Nondestructive Detection of Moisture Content in Palm Oil by Using Portable Vibrational Spectroscopy and Optimal Prediction Algorithms

Rapid and nondestructive measurement of moisture content in crude palm oil is essential for promoting the shelf-stability and quality. In this research, micro NIR spectrometer coupled with a multivariate calibration model was used to collect and analyse fingerprinted information from palm oil samples at different moisture contents.

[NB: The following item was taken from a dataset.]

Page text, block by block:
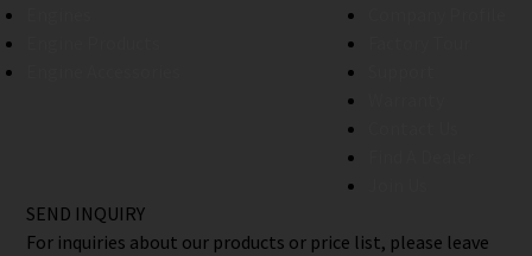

Several preprocessing methods such as standard normal variant (SNV), multiplicative scatter correction (MSC), Savitzky–Golay first derivative (SGD1), Savitzky–Golay second derivative (SGD2) together with partial least square (PLS) regression techniques, full PLS, interval PLS (iPLS), synergy interval PLS (SiPLS), genetic algorithm PLS (GAPLS), and successive projection algorithm PLS (SPA-PLS) were comparatively employed to construct an optimum quantitative prediction model for moisture content in crude palm oil. The models were evaluated according to the coefficient of determination and root mean square error in calibration (Rc and RMSEC) and prediction (Rp and RMSEC) set, respectively. The model SGD1 + SiPLS was the optimal novel algorithm obtained among the others with the performance of Rc = 0.968 and RMSEC = 0.468 in the calibration set and Rp = 0.956 and RMSEP = 0.361 in the prediction set. The results showed that rapid and nondestructive determination of moisture content in palm oil is feasible and this would go a long way to facilitating quality control of crude palm oil.